§ **Task details**
Make an exact copy of the entries below with the pictures removed.

##### Material for this exercise #####

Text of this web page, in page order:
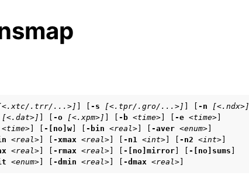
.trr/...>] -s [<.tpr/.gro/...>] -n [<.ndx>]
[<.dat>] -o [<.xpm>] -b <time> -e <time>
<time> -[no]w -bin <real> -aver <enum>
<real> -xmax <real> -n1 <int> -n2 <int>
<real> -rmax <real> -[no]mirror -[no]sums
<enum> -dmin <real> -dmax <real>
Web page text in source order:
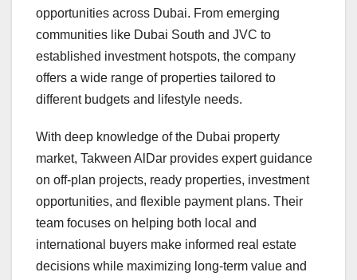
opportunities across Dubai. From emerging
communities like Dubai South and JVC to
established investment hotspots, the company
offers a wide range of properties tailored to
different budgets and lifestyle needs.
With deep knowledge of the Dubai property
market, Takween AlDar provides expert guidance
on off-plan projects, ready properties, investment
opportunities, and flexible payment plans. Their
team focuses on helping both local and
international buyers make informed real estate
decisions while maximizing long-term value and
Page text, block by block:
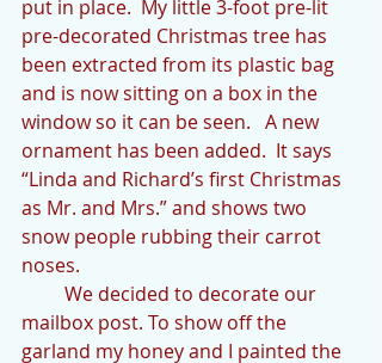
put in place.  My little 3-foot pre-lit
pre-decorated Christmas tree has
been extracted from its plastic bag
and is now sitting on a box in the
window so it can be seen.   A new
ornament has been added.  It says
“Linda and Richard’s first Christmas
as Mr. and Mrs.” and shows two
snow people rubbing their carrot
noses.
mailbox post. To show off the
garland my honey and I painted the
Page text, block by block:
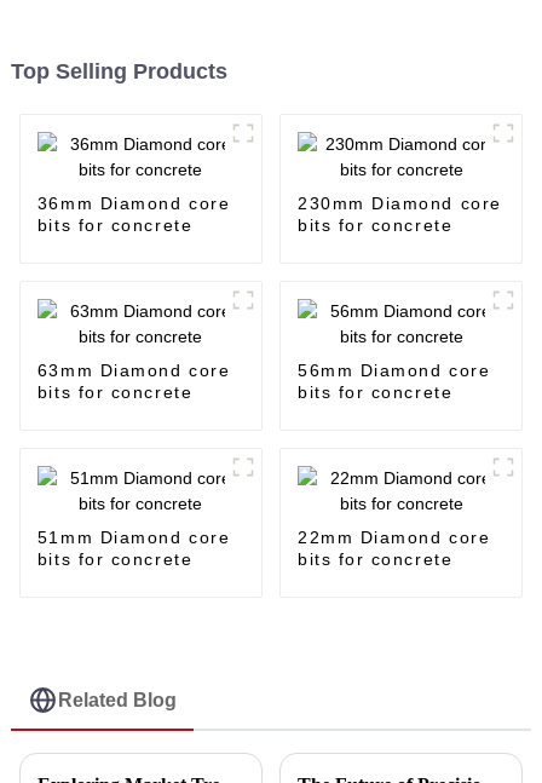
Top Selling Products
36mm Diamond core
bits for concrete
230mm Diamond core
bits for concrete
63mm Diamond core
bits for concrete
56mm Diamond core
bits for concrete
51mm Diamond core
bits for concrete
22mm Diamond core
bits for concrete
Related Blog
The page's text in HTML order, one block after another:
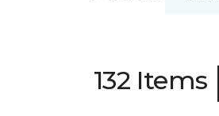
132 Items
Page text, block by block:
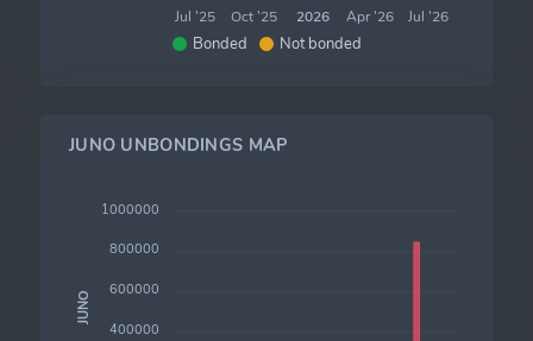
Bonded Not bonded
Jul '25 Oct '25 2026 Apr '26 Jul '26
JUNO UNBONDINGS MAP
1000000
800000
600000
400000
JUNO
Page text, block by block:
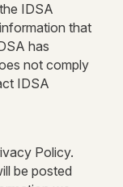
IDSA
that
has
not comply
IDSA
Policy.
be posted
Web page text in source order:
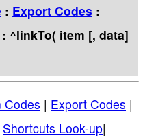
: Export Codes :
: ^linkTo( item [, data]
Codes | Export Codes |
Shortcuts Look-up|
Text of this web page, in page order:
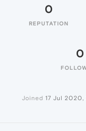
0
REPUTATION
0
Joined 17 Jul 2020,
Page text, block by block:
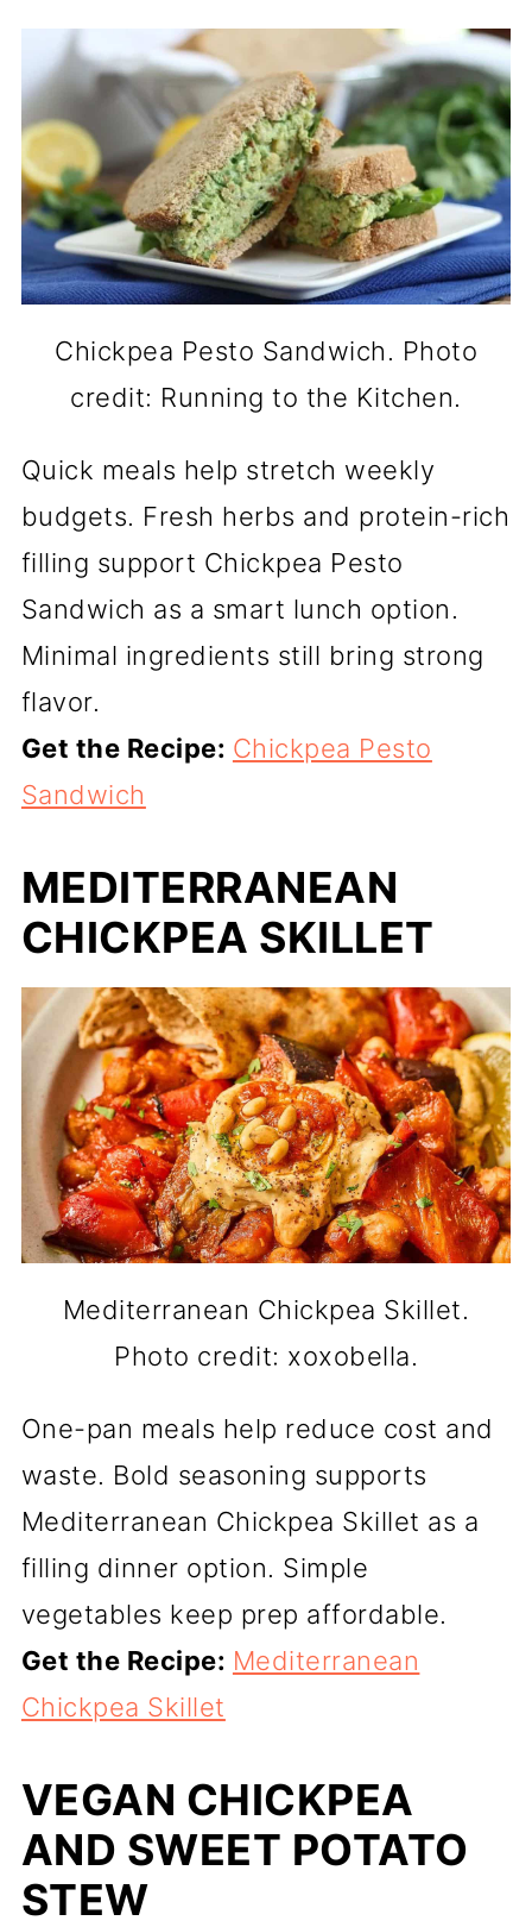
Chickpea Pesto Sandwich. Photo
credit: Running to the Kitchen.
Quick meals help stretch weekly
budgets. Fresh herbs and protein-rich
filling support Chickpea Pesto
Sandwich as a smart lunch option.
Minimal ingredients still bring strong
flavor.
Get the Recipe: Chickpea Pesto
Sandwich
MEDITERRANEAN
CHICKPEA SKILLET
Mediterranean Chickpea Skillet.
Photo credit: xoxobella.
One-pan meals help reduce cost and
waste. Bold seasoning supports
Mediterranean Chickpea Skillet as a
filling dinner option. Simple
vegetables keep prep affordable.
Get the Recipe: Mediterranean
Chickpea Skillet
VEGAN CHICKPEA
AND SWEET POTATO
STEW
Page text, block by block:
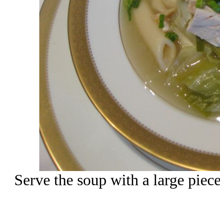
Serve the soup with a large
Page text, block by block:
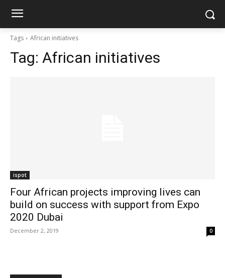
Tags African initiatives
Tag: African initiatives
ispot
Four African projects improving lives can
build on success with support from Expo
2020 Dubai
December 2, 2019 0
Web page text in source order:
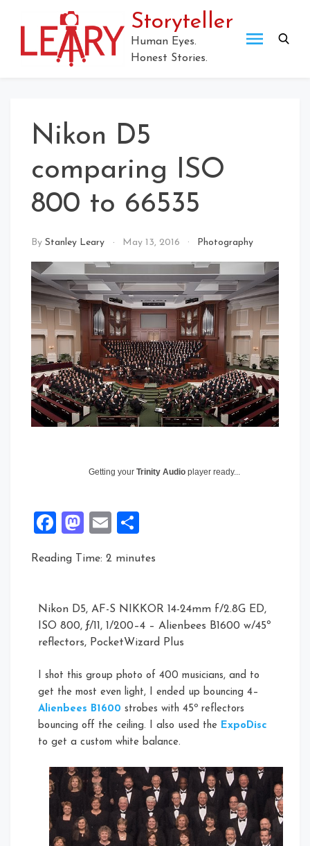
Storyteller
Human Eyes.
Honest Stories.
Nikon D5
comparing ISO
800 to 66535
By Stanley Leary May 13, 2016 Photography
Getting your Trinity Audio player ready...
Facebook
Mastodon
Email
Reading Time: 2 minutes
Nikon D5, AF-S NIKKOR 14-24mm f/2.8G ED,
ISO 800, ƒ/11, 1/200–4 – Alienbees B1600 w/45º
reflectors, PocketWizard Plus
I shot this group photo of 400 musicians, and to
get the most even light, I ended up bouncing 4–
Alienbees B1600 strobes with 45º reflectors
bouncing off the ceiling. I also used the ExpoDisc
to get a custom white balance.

#####

§ **Answer**
Text of this web page, in page order:
.trr/...>] -s [<.tpr/.gro/...>] -n [<.ndx>]
[<.dat>] -o [<.xpm>] -b <time> -e <time>
<time> -[no]w -bin <real> -aver <enum>
<real> -xmax <real> -n1 <int> -n2 <int>
<real> -rmax <real> -[no]mirror -[no]sums
<enum> -dmin <real> -dmax <real>
Web page text in source order:
opportunities across Dubai. From emerging
communities like Dubai South and JVC to
established investment hotspots, the company
offers a wide range of properties tailored to
different budgets and lifestyle needs.
With deep knowledge of the Dubai property
market, Takween AlDar provides expert guidance
on off-plan projects, ready properties, investment
opportunities, and flexible payment plans. Their
team focuses on helping both local and
international buyers make informed real estate
decisions while maximizing long-term value and
Page text, block by block:
put in place.  My little 3-foot pre-lit
pre-decorated Christmas tree has
been extracted from its plastic bag
and is now sitting on a box in the
window so it can be seen.   A new
ornament has been added.  It says
“Linda and Richard’s first Christmas
as Mr. and Mrs.” and shows two
snow people rubbing their carrot
noses.
mailbox post. To show off the
garland my honey and I painted the
Page text, block by block:
Top Selling Products
36mm Diamond core
bits for concrete
230mm Diamond core
bits for concrete
63mm Diamond core
bits for concrete
56mm Diamond core
bits for concrete
51mm Diamond core
bits for concrete
22mm Diamond core
bits for concrete
Related Blog
The page's text in HTML order, one block after another:
132 Items
Page text, block by block:
Bonded Not bonded
Jul '25 Oct '25 2026 Apr '26 Jul '26
JUNO UNBONDINGS MAP
1000000
800000
600000
400000
JUNO
Page text, block by block:
IDSA
that
has
not comply
IDSA
Policy.
be posted
Web page text in source order:
: Export Codes :
: ^linkTo( item [, data]
Codes | Export Codes |
Shortcuts Look-up|
Text of this web page, in page order:
0
REPUTATION
0
Joined 17 Jul 2020,
Page text, block by block:
Chickpea Pesto Sandwich. Photo
credit: Running to the Kitchen.
Quick meals help stretch weekly
budgets. Fresh herbs and protein-rich
filling support Chickpea Pesto
Sandwich as a smart lunch option.
Minimal ingredients still bring strong
flavor.
Get the Recipe: Chickpea Pesto
Sandwich
MEDITERRANEAN
CHICKPEA SKILLET
Mediterranean Chickpea Skillet.
Photo credit: xoxobella.
One-pan meals help reduce cost and
waste. Bold seasoning supports
Mediterranean Chickpea Skillet as a
filling dinner option. Simple
vegetables keep prep affordable.
Get the Recipe: Mediterranean
Chickpea Skillet
VEGAN CHICKPEA
AND SWEET POTATO
STEW
Page text, block by block:
Serve the soup with a large
Page text, block by block:
Tags African initiatives
Tag: African initiatives
ispot
Four African projects improving lives can
build on success with support from Expo
2020 Dubai
December 2, 2019 0
Web page text in source order:
Storyteller
Human Eyes.
Honest Stories.
Nikon D5
comparing ISO
800 to 66535
By Stanley Leary May 13, 2016 Photography
Getting your Trinity Audio player ready...
Facebook
Mastodon
Email
Reading Time: 2 minutes
Nikon D5, AF-S NIKKOR 14-24mm f/2.8G ED,
ISO 800, ƒ/11, 1/200–4 – Alienbees B1600 w/45º
reflectors, PocketWizard Plus
I shot this group photo of 400 musicians, and to
get the most even light, I ended up bouncing 4–
Alienbees B1600 strobes with 45º reflectors
bouncing off the ceiling. I also used the ExpoDisc
to get a custom white balance.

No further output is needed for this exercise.